Action item: Using the data beneath this instruction, retype only the lines from the one that contains "Is your love" down to the one that contains "the Love Guru", both included, exactly as they appear.

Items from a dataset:
☆ ☆ ☆ ☆

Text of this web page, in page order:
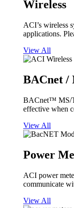
Wireless
ACI’s wireless
applications.
View All
BACnet /
BACnet™ MS/
effective when
View All
Power
ACI power
communicate
View All
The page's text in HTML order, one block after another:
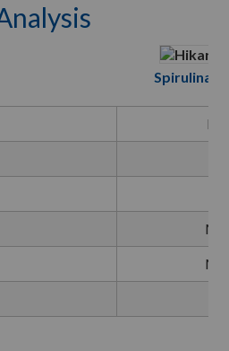
Spirulina
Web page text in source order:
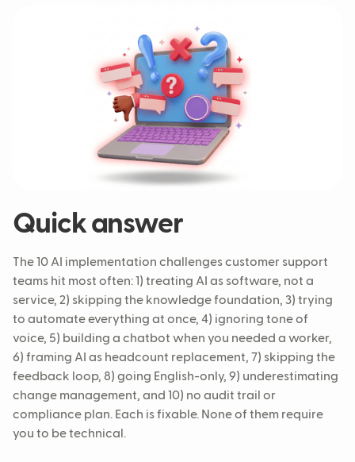
Quick answer
The 10 AI implementation challenges customer support
teams hit most often: 1) treating AI as software, not a
service, 2) skipping the knowledge foundation, 3) trying
to automate everything at once, 4) ignoring tone of
voice, 5) building a chatbot when you needed a worker,
6) framing AI as headcount replacement, 7) skipping the
feedback loop, 8) going English-only, 9) underestimating
change management, and 10) no audit trail or
compliance plan. Each is fixable. None of them require
you to be technical.
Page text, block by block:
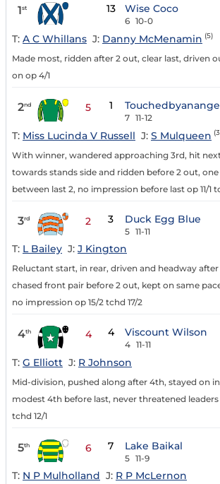
1st 13 Wise Coco
6 10-0
T: A C Whillans J: Danny McMenamin (5)
Made most, ridden after 2 out, clear last, driven
on op 4/1
2nd 5 1
7 11-12
T: Miss Lucinda V Russell J: S Mulqueen
With winner, wandered approaching 3rd, hit
towards stands side and ridden before 2 out, one
between last 2, no impression before last op 11/1
3rd 2 3 Duck Egg Blue
5 11-11
T: L Bailey J: J Kington
Reluctant start, in rear, driven and headway
chased front pair before 2 out, kept on same
no impression op 15/2 tchd 17/2
4th 4 4 Viscount Wilson
4 11-11
T: G Elliott J: R Johnson
Mid-division, pushed along after 4th, stayed on
modest 4th before last, never threatened leaders
tchd 12/1
5th 6 7 Lake Baikal
5 11-9
T: N P Mulholland J: R P McLernon
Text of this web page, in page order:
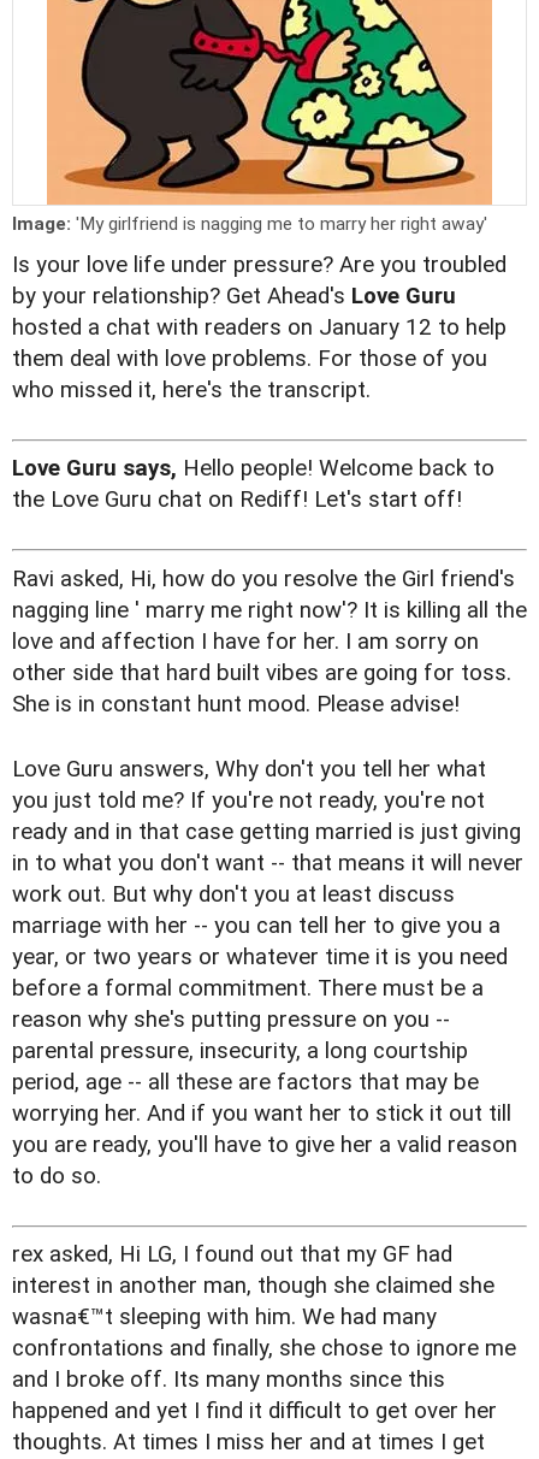
Image: 'My girlfriend is nagging me to marry her right away'
Is your love life under pressure? Are you troubled
by your relationship? Get Ahead's Love Guru
hosted a chat with readers on January 12 to help
them deal with love problems. For those of you
who missed it, here's the transcript.
Love Guru says, Hello people! Welcome back to
the Love Guru chat on Rediff! Let's start off!
Ravi asked, Hi, how do you resolve the Girl friend's
nagging line ' marry me right now'? It is killing all the
love and affection I have for her. I am sorry on
other side that hard built vibes are going for toss.
She is in constant hunt mood. Please advise!
Love Guru answers, Why don't you tell her what
you just told me? If you're not ready, you're not
ready and in that case getting married is just giving
in to what you don't want -- that means it will never
work out. But why don't you at least discuss
marriage with her -- you can tell her to give you a
year, or two years or whatever time it is you need
before a formal commitment. There must be a
reason why she's putting pressure on you --
parental pressure, insecurity, a long courtship
period, age -- all these are factors that may be
worrying her. And if you want her to stick it out till
you are ready, you'll have to give her a valid reason
to do so.
rex asked, Hi LG, I found out that my GF had
interest in another man, though she claimed she
wasna€™t sleeping with him. We had many
confrontations and finally, she chose to ignore me
and I broke off. Its many months since this
happened and yet I find it difficult to get over her
thoughts. At times I miss her and at times I get

☆ ☆ ☆ ☆

Exercise answer:
Is your love life under pressure? Are you troubled
by your relationship? Get Ahead's Love Guru
hosted a chat with readers on January 12 to help
them deal with love problems. For those of you
who missed it, here's the transcript.
Love Guru says, Hello people! Welcome back to
the Love Guru chat on Rediff! Let's start off!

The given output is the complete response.